Google Cloud suffers new outage in Europe
Google suffered a major cloud outage last week thanks to an errant peering advertisement by an unnamed European network carrier that caused its europe-west1 region to slip off the grid for about 70 minutes.
According to Google’s blog post on the matter, the network carrier mistakenly added a new peering link to Google that suggested it could handle far more traffic than it was actually capable of. As a result, a number of Internet regions became unreachable from Google Compute Engine’s europe1-west region.

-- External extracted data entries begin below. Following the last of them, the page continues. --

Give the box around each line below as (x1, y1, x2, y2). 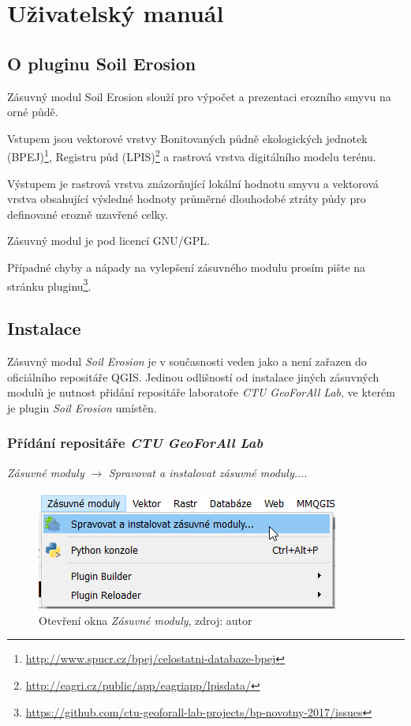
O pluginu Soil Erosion (7, 51, 196, 75)
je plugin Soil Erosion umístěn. (7, 399, 157, 416)
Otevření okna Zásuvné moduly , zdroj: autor (39, 611, 252, 628)
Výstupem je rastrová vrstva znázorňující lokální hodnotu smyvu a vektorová (7, 175, 379, 191)
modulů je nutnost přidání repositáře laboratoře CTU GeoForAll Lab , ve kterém (7, 384, 395, 401)
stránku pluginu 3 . (7, 275, 92, 294)
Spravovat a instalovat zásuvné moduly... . (108, 464, 308, 480)
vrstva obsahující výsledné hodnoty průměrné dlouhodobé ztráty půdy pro (7, 190, 366, 207)
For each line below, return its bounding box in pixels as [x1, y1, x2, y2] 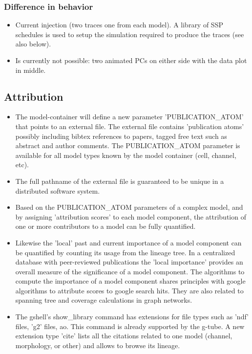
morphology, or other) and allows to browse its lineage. [15, 340, 180, 350]
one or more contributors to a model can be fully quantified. [15, 221, 196, 231]
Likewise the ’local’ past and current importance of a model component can [15, 237, 242, 247]
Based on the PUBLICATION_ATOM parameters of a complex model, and [15, 202, 243, 212]
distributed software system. [15, 185, 100, 196]
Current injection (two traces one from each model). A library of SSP [15, 20, 223, 30]
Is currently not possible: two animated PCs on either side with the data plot [15, 55, 247, 65]
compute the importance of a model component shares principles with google [15, 276, 246, 286]
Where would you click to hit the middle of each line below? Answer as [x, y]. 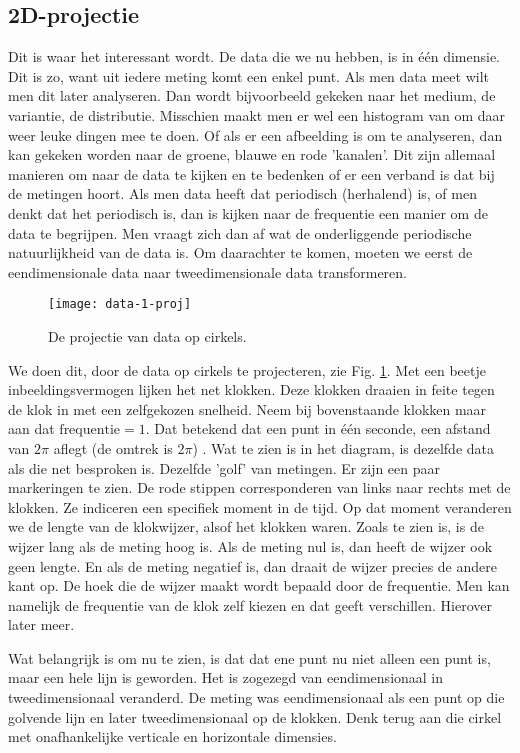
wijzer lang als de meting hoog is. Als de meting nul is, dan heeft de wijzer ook [250, 545]
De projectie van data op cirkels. [147, 335]
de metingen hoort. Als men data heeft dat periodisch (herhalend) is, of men [242, 193]
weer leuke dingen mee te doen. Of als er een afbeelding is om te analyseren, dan [255, 134]
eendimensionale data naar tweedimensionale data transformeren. [207, 271]
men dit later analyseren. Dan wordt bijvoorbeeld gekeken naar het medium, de [252, 95]
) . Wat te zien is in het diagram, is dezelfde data [343, 447]
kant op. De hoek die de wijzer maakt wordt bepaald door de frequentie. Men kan [259, 585]
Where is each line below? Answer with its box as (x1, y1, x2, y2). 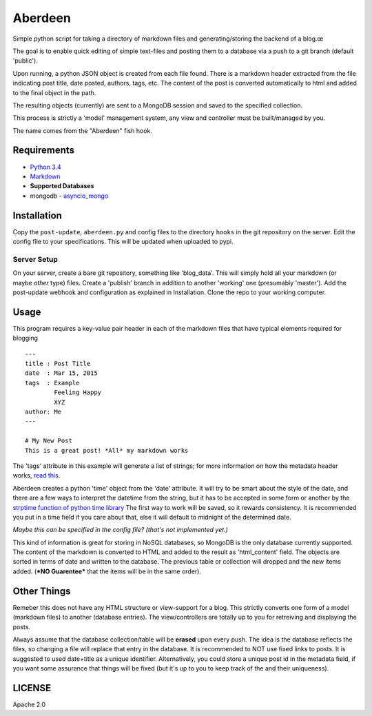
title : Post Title (25, 360, 91, 368)
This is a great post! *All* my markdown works (25, 447, 189, 454)
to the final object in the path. (12, 88, 96, 96)
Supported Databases (30, 182, 94, 190)
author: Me (25, 408, 62, 416)
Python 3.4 (30, 163, 61, 171)
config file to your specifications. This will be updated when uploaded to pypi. (12, 238, 234, 246)
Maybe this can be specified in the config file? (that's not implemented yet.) (12, 526, 229, 534)
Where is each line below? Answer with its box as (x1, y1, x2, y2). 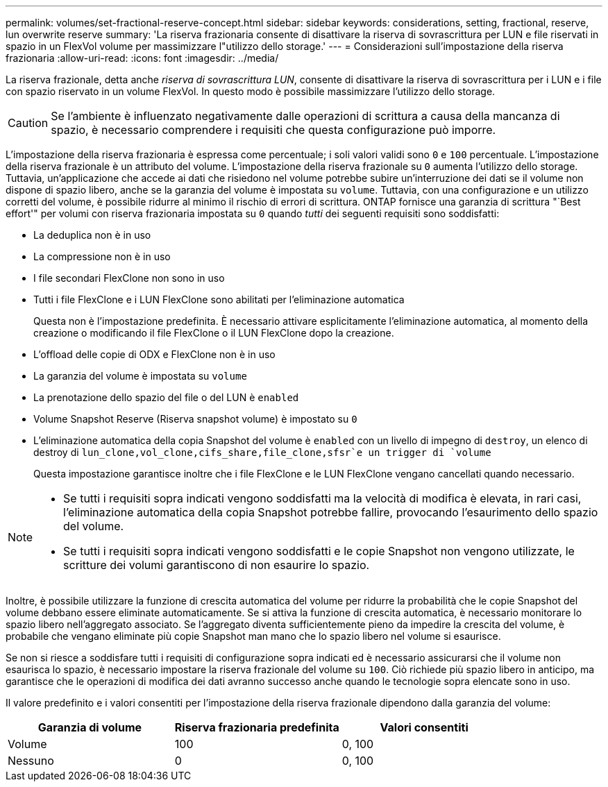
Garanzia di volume (37, 720, 142, 734)
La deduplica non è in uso (33, 229, 151, 241)
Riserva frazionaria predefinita (174, 720, 339, 734)
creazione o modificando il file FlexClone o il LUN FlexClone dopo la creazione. (33, 327, 394, 339)
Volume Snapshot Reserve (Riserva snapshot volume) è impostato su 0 (33, 413, 357, 425)
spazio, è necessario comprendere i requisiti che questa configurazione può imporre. (51, 123, 496, 137)
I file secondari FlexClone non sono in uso (33, 272, 225, 284)
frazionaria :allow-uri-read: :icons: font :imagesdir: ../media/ (6, 52, 279, 64)
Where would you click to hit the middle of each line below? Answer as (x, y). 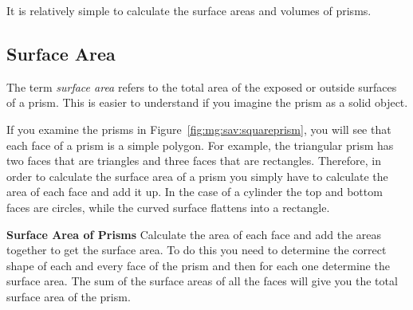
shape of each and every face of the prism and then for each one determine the (198, 265)
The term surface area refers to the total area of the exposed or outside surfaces (202, 86)
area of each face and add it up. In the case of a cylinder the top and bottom (195, 192)
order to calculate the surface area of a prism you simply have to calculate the (197, 176)
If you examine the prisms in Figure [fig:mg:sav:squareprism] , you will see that (199, 129)
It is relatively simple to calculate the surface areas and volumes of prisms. (189, 10)
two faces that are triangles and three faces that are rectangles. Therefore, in (194, 161)
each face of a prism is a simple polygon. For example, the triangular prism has (200, 145)
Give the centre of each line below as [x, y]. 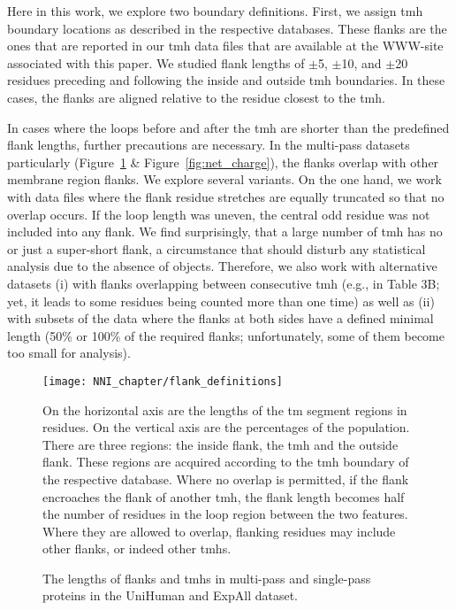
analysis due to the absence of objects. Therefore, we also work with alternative [222, 266]
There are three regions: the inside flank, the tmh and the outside [220, 444]
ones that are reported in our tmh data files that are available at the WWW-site [225, 46]
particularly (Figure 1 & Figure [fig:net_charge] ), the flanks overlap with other [223, 162]
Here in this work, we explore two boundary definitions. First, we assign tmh [215, 11]
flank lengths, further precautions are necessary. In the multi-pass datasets [209, 145]
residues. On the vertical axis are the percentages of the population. [226, 427]
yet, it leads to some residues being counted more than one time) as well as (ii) [221, 301]
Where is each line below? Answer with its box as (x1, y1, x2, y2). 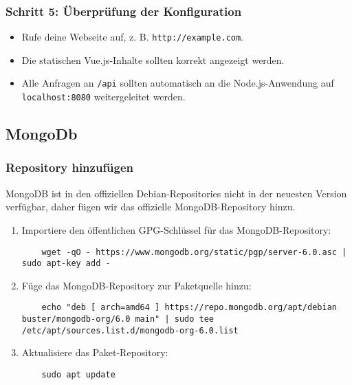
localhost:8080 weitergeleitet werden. (21, 89, 186, 104)
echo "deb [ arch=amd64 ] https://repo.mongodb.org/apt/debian (41, 302, 337, 313)
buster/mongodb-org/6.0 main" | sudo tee (21, 314, 214, 324)
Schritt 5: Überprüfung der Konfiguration (5, 2, 242, 19)
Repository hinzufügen (5, 159, 134, 176)
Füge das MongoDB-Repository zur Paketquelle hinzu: (21, 278, 252, 292)
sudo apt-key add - (21, 258, 111, 269)
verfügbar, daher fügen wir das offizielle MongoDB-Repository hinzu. (5, 199, 296, 214)
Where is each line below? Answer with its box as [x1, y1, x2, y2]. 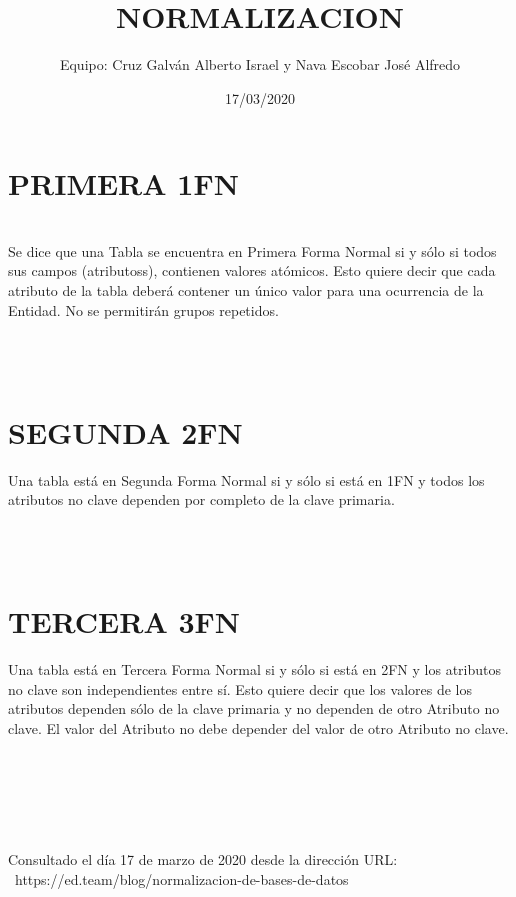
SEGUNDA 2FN [8, 411, 243, 452]
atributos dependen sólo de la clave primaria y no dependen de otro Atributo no [8, 698, 500, 719]
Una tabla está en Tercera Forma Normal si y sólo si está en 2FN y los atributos [8, 659, 502, 680]
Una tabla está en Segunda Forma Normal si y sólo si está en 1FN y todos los [8, 469, 485, 490]
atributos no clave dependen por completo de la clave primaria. [8, 489, 395, 510]
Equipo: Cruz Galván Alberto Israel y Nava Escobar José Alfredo [59, 54, 461, 75]
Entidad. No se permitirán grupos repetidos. [8, 299, 279, 320]
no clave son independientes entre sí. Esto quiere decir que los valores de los [8, 678, 473, 699]
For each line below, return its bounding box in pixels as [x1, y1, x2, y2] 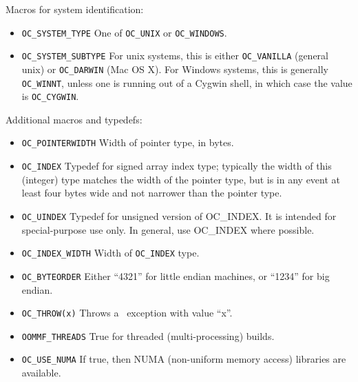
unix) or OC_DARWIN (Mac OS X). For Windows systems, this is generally [21, 61, 328, 76]
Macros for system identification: [6, 2, 144, 16]
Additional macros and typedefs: [6, 112, 143, 126]
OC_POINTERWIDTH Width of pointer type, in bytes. [21, 135, 234, 150]
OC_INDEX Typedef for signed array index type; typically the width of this [21, 159, 332, 173]
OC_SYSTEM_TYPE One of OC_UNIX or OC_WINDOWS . [21, 25, 227, 39]
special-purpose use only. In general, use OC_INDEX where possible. [21, 222, 315, 237]
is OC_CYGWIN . [21, 89, 79, 103]
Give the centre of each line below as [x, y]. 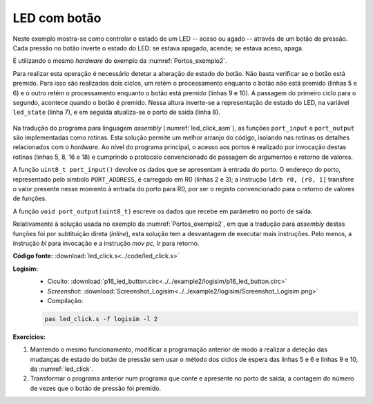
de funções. [30, 199]
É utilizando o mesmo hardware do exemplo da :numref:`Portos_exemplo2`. [120, 61]
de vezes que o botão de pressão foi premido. [96, 388]
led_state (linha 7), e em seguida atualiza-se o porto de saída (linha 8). [116, 112]
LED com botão [57, 18]
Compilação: [65, 300]
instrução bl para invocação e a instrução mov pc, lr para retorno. [106, 243]
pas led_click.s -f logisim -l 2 [101, 319]
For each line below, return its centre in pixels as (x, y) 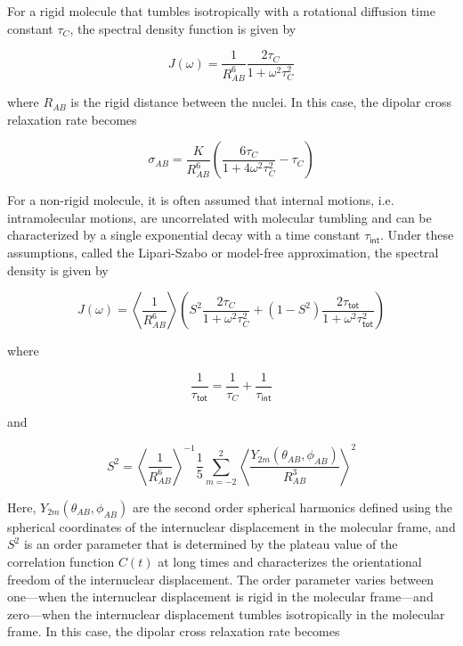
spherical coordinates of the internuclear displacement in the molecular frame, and (231, 526)
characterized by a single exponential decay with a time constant (184, 235)
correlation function (61, 562)
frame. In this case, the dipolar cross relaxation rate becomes (174, 631)
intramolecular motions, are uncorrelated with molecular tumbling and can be (219, 217)
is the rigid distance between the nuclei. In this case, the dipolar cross (261, 102)
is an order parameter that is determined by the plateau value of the (211, 544)
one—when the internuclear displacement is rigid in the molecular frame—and (220, 597)

“On this link, the peer’s network signaled that it could route traffic to many more destinations than Google engineers had anticipated, and more than the link had capacity for,” Google explained in the blog post. “Google’s network responded accordingly by routing a large volume of traffic to the link. At 11:55, the link saturated and began dropping the majority of its traffic.”
Google said that this kind of error is normally spotted by automated diagnostic checks. On this occasion though it slipped through the net because “the automation was not operational due to an unrelated failure, and the link was brought online manually, so the automation’s safety checks did not occur”.
To stop this kind of problem from occurring again, Google’s network engineers have taken steps to disallow manual link activation, the cloud giant added.
Similar such route announcement errors have occurred in the past, one of the most recent being last June, when Telekom Malaysia accidentally routed traffic from U.S. provider Level 3 Communications, LLC to a network that couldn’t handle the capacity and dropped all of its packets. As a result, thousands of Level 3 customers were left without internet access for a period of several hours.